XRCC1 and PARP-1, two vital players in regulating BER/SSBR, act as accessory factors in end-processing activity [22, 41, 51]. While XRCC1 primarily acts a scaffold for recruiting BER proteins for excision or strand break repair, PARP acts a SSB sensor protein [22, 52]. XRCC1 has been shown to functionally interact with all end-processing enzymes, PNKP, APE1, aprataxin, TDP-1 and Polβ [53–56]. Reduced end-processing observed in XRCC1 deficient cells supports its role in end-processing [57]. PARP present in mammalian cells and absent in E. coli is activated by SSBs and transfers ADP-ribose moiety from NAD to a variety of proteins including itself to form poly(ADP-ribose) chains. PARP-1 and PARP-2 of the PARP superfamily have been shown to be important players in repair of SSBs both as a sensor and for recruiting repair proteins including end-processing enzymes to the strand break [51].

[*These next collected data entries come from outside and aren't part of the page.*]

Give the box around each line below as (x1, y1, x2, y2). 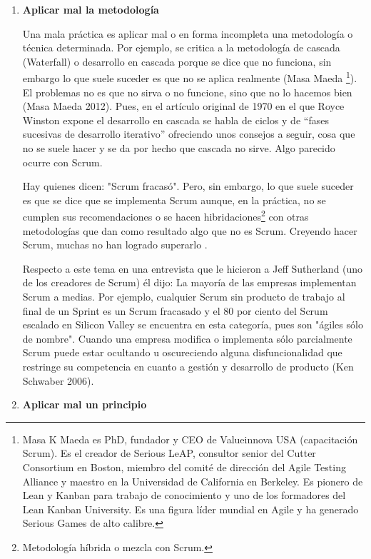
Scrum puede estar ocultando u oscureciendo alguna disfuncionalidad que (22, 345, 342, 360)
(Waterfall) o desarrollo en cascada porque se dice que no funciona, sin (22, 54, 332, 69)
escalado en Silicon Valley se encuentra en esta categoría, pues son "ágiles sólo (22, 317, 363, 332)
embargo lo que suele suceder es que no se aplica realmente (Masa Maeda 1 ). (22, 69, 357, 86)
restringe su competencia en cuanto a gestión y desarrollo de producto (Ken (22, 358, 354, 373)
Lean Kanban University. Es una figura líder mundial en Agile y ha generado (22, 501, 359, 516)
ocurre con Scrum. (22, 154, 103, 169)
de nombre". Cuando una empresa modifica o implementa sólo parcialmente (22, 331, 352, 346)
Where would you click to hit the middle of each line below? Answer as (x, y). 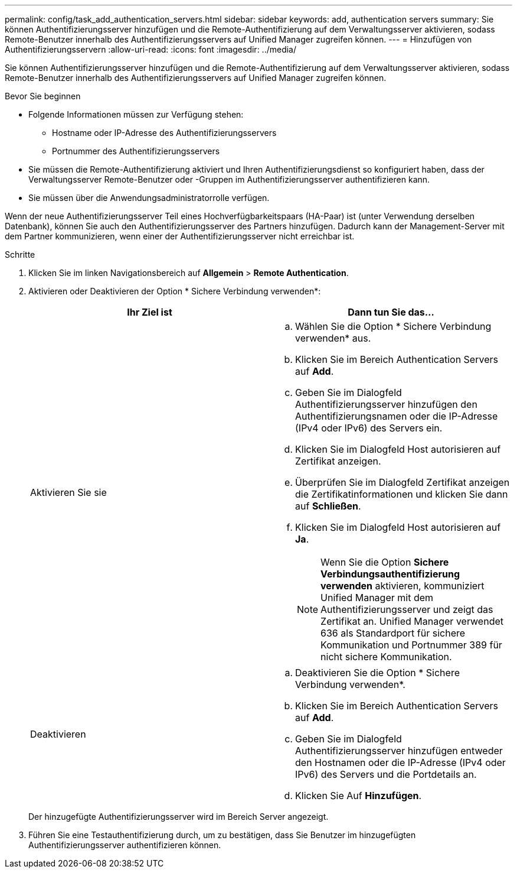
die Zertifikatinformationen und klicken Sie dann (402, 494)
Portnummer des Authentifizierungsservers (136, 151)
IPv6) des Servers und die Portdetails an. (386, 774)
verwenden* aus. (333, 338)
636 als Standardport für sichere (393, 633)
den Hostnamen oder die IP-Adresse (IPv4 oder (400, 762)
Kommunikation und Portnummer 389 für (411, 645)
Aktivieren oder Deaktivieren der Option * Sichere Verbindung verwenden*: (175, 291)
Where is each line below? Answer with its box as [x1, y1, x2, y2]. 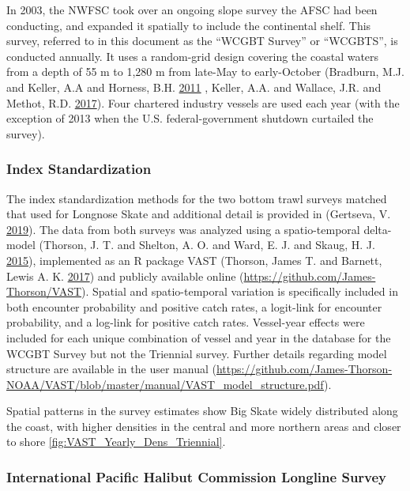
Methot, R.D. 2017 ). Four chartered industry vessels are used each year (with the [6, 94, 400, 111]
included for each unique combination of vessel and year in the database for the [6, 329, 391, 346]
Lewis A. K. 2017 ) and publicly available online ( [6, 267, 244, 284]
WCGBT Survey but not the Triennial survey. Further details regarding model [6, 345, 387, 361]
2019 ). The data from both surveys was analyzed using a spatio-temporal [6, 221, 360, 237]
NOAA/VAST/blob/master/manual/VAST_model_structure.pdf [6, 376, 325, 392]
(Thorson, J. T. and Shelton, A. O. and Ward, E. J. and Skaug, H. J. [39, 236, 375, 253]
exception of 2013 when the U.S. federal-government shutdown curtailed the [6, 110, 374, 127]
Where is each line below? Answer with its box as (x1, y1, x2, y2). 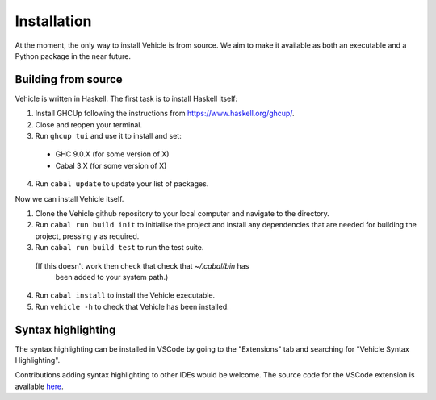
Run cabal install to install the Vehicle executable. (35, 290, 216, 300)
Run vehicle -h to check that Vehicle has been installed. (35, 302, 229, 311)
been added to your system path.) (55, 272, 169, 281)
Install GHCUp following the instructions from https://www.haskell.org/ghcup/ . (35, 109, 295, 119)
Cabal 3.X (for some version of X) (55, 160, 167, 170)
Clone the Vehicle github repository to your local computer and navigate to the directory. (35, 208, 330, 218)
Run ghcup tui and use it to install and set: (35, 131, 182, 141)
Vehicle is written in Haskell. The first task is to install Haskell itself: (15, 94, 238, 103)
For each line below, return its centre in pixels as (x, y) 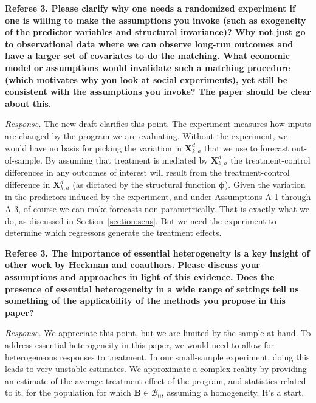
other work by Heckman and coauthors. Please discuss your (132, 265)
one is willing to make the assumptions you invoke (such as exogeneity (156, 20)
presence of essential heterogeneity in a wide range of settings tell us (152, 288)
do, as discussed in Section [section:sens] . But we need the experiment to (141, 220)
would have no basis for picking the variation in (94, 147)
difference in (28, 184)
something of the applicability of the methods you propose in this (145, 301)
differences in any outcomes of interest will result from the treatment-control (147, 172)
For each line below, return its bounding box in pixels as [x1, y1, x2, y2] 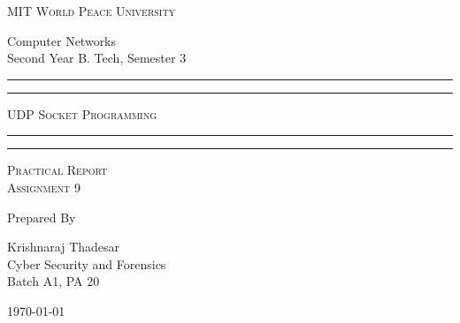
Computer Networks [7, 31, 117, 49]
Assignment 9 [7, 177, 80, 196]
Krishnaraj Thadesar [7, 237, 120, 256]
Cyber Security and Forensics [7, 254, 166, 273]
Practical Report [7, 161, 108, 179]
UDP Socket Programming [7, 104, 157, 123]
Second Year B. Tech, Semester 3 [7, 49, 187, 67]
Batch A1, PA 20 [7, 272, 100, 290]
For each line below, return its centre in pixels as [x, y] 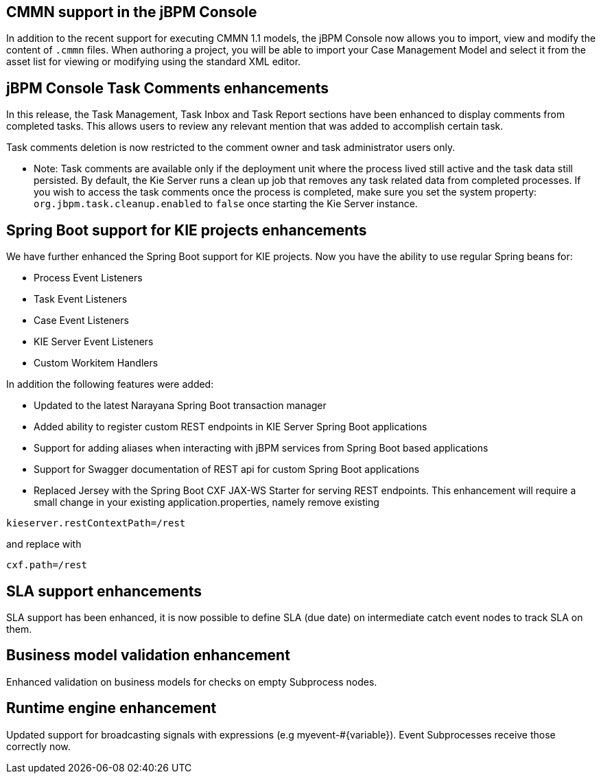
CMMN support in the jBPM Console [132, 12]
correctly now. [38, 746]
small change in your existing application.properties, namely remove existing [207, 502]
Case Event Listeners [81, 321]
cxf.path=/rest [47, 565]
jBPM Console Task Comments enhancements [168, 88]
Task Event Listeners [81, 299]
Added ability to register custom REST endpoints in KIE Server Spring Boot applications [231, 427]
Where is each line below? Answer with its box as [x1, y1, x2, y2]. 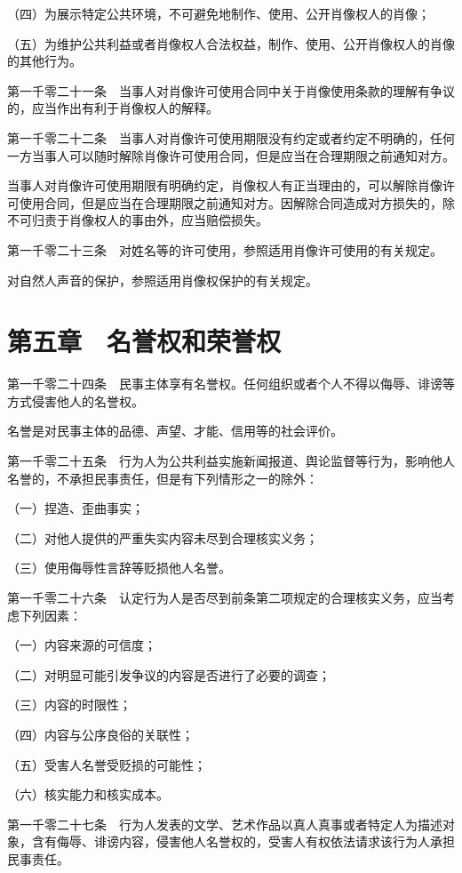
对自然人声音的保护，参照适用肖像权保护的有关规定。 [7, 270, 318, 289]
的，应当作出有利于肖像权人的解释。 [7, 99, 219, 117]
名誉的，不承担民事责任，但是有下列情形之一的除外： [7, 469, 318, 487]
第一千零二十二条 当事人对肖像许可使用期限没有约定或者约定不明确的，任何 [7, 128, 455, 147]
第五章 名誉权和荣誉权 [7, 323, 282, 359]
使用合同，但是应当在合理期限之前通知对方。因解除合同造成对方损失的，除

Interestingly, the majority of early BER/SSBR proteins in higher vertebrates (unlike their bacterial counterparts) possess a stretch of disordered peptide segment invariably at one of the termini or could serve sometimes as a linker bridging two domains, suggesting that such a common structural feature could be important for their functions like damage sensing, proteinprotein interactions, repair regulation via posttranslational modifications etc [30].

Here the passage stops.